Il lato sinistro di Fini

par Riciard
martedì 19 maggio 2009

In Italia siamo malati, gravemente malati, e in molti ala ricerca di antidoti improbabili.

Siamo talmente malati nell’emisfero a sinitra della politica, da consegnare nelle mani di Di Pietro (che stimo, per carità), uomo di destra sociale, tutta l’opposizione ad un governo che è di destra.

Situazione che definire paradossale è un eufemismo.


Siamo talmente malati nell’emisfero a sinistra del planisfero politico, che oltre a credere che Di Pietro sia di sinistra solamente perchè porta avanti la bandiera della legalità, c’è addirittura chi è arrivato a credere che la fusione a freddo di un ex partito comunista con un residuo bellico, ma non belligerante, della democrazia cristiana potesse impersonificare la sinistra in Italia.



C’è chi è andato oltre, e vedendo che questo strano golem di vangelo e falce senza martello e senza perchè vacillava sotto le critiche interne ed esterne, ha cercato di riprendersi quel poco di sinistra che cascava a grappoli sotto i colpi del martello. Ed ha ben pensato che la sinistra potesse essere rappresentata da un solo simbolo, falce e martello, come se fosse una preghiera, come una poesia, a cui rispondere Amen.

Costui, di nome Dilibero, pensava davvero che il gioco democratico potesse essere impersonificato da una mummia russa.

A raccontarle sembrano cazzate, e invece è pura verità.



Ma siamo ancora più malati.

C’è chi va oltre il golem, chi va oltre la legalità, chi si spinge più in là dei passi incerti mossi verso una Russia che non esiste nemmeno più, c’è chi si è spinto verso lande sconosciute alla sinistra, salutando in Fini un nuovo eroe e campione democratico.

Da destra e da sinistra, da entrambe le parti con lacrime di opposto sapore e non senza ironia, in molti hanno salutato il "compagno" Fini.

Gianfranco Fini era un ragazzo che ha deciso il proprio impegno politico solo perchè non riusciva ad entrare dentro a un cinema ("Non avevo precise opinioni politiche. Mi piaceva John Wayne, tutto qui. Arrivato al cinema, beccai spintoni, sputi, calci, strilli perché gli estremisti rossi non volevano farci entrare. E così per reagire a tanta arroganza andai a curiosare nella sede cittadina della Giovane Italia."). Se quel giorno il cinema fosse stato bloccato da militanti della Lav sarebbe diventato probabilmente cacciatore.

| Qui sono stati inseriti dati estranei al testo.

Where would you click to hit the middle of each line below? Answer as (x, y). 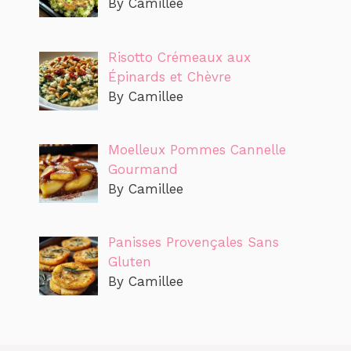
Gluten (129, 262)
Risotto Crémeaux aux (179, 57)
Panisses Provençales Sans (193, 242)
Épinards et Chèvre (169, 76)
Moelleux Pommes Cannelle (197, 149)
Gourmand (143, 169)
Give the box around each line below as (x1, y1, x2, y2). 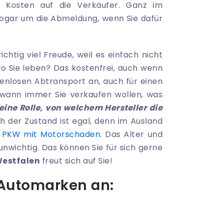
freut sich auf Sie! (40, 155, 112, 167)
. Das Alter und (100, 129, 163, 140)
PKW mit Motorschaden (1, 129, 101, 140)
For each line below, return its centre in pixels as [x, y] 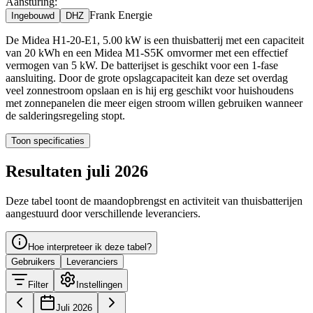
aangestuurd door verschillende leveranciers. [103, 213]
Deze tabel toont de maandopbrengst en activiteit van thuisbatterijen [154, 201]
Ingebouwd [33, 15]
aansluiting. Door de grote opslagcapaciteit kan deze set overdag [147, 78]
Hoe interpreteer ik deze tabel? [90, 247]
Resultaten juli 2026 [77, 171]
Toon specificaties [48, 140]
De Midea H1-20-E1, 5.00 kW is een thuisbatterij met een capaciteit [155, 40]
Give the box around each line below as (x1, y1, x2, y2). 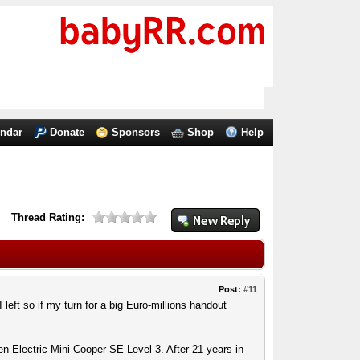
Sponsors (112, 126, 161, 138)
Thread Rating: (11, 211, 85, 223)
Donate (50, 126, 85, 138)
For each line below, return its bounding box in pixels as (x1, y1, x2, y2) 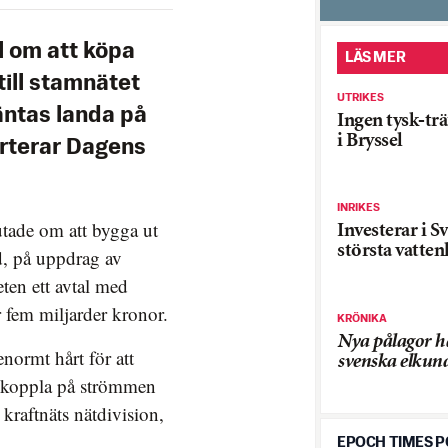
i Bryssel (337, 131, 403, 151)
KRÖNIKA (337, 312, 387, 325)
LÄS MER (345, 49, 406, 65)
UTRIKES (337, 91, 384, 104)
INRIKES (337, 202, 380, 215)
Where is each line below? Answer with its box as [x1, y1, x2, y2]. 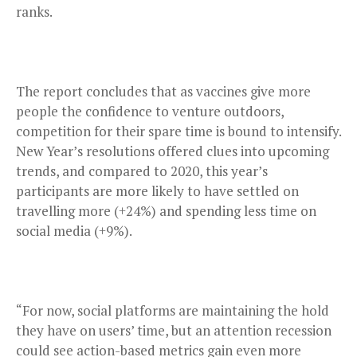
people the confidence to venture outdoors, [16, 101, 284, 120]
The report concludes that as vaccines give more [16, 81, 311, 100]
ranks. [16, 2, 53, 21]
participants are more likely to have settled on [16, 181, 299, 200]
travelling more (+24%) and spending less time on [16, 201, 316, 220]
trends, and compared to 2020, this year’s [16, 161, 268, 180]
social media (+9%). [16, 221, 132, 240]
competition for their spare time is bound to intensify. [16, 121, 341, 140]
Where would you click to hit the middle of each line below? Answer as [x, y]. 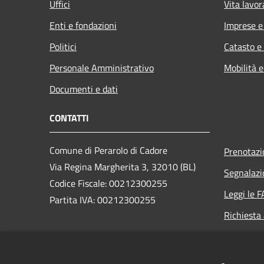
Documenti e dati [84, 89]
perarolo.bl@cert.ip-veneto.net [134, 242]
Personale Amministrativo [102, 67]
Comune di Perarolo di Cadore [108, 150]
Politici [63, 46]
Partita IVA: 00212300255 [103, 199]
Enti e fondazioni [83, 25]
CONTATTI [69, 118]
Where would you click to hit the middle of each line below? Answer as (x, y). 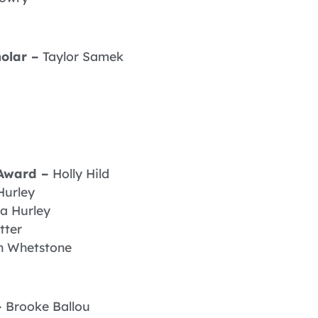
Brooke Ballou (48, 306)
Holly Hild (81, 174)
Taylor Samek (83, 56)
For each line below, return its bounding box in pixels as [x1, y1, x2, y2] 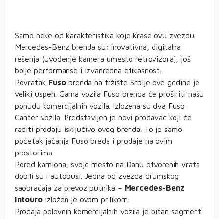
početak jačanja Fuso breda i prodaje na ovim [15, 136, 172, 146]
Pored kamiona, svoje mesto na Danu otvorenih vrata [15, 160, 200, 169]
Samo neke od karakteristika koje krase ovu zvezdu [15, 31, 194, 40]
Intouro [15, 195, 43, 204]
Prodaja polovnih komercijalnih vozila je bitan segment [15, 207, 201, 216]
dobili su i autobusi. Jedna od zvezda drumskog [15, 172, 179, 181]
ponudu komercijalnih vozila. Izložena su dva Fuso [15, 101, 185, 110]
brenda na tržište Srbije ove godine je [66, 78, 199, 87]
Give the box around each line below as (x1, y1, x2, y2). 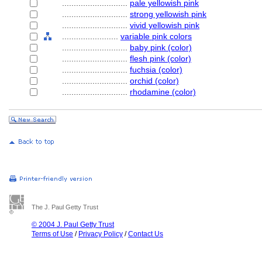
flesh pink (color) (130, 54, 191, 63)
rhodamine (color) (130, 87, 196, 96)
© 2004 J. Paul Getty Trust (32, 220, 114, 229)
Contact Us (128, 230, 163, 238)
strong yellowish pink (130, 9, 206, 19)
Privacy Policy (78, 230, 123, 238)
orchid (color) (130, 76, 179, 85)
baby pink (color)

Se a urlare davanti alla sala fossero stati i milanisti, Fini probabilmente sarebbe andato a "curiosare" all’interno della curva neroazzurra.

Comunque sia il giovane Gianfranco, entra nel fronte della gioventù e ne diventa leader in men che non si dica, e per volontà dello stesso Almirante. A quanto sembra, Giorgio Almirante cercava un uomo giovane, capace di disancorarsi dal fascismo, che credesse e alimentassi i valori costituzionali per dare un futuro democratico alla destra.

Fu così che la destra sociale, poi democratica e non più storica, non più fascista, stando almeno alla volontà di fondazione, confluisce in quella giovane e già defunta alleanza che con un po’ di presuntuosità chiamarono "nazionale".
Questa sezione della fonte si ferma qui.